Generic MD 1000 and HD 750 ebike model discussion

Hi there, I am new here. Forgive me if this seems obvious to you all, but I was looking at ordering from Leili on Alibaba since they seem trustworthy after looking at all of your posts.
My questions are this:
-I see Leili has THIS (<---- clickable link) 1500watt bike for $1800. How come no one is buying it but instead purchasing the 1000watt MD1000? I see that the MD1000 HERE (<---clickable link) has an IGH and no body cladding like the 1500watt bike I linked has, but what am I missing?
 
Hi there, I am new here. Forgive me if this seems obvious to you all, but I was looking at ordering from Leili on Alibaba since they seem trustworthy after looking at all of your posts.
My questions are this:
-I see Leili has THIS (<---- clickable link) 1500watt bike for $1800. How come no one is buying it but instead purchasing the 1000watt MD1000? I see that the MD1000 HERE (<---clickable link) has an IGH and no body cladding like the 1500watt bike I linked has, but what am I missing?

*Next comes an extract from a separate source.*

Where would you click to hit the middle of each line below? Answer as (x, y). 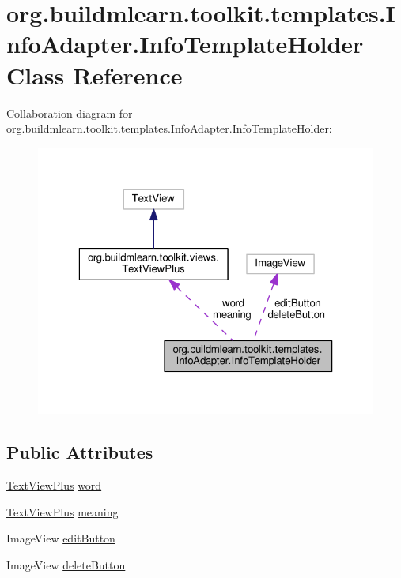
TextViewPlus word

I personally wouldn’t buy that 1500 watt model as it looks like a motorcycle and I would be stopped by the police and they would want proof of it being taxed and insured etc.
 
Hi everyone,
Excuse me if this question has already been answered at some point in the thread. I’m considering the MD1000 to use for hunting in Florida to transport my equipment and haul deer out of the woods. The bike will be used exclusively off-road in wet, swampy, sandy, muddy conditions, so I would really like to stick with belt drive. My question is, how come nobody is using the Archer 3 Speed IGH with this bike? I’m reading that this hub is supposed to be able to handle the Bafang Ultra just fine, unlike the 5 speed version. I’m guessing the reason nobody is using the 3 speed is because maybe it doesn’t work well for steep climbs? Being in Florida myself, I’m dealing with only flat ground most of the time so that wouldn’t be an issue for me. Would you guys say the Archer 3 speed would work well for me on the MD1000?
 
Hey guys, the current seatpost is 30.4mm, have any of you tried to fit a 30.9mm?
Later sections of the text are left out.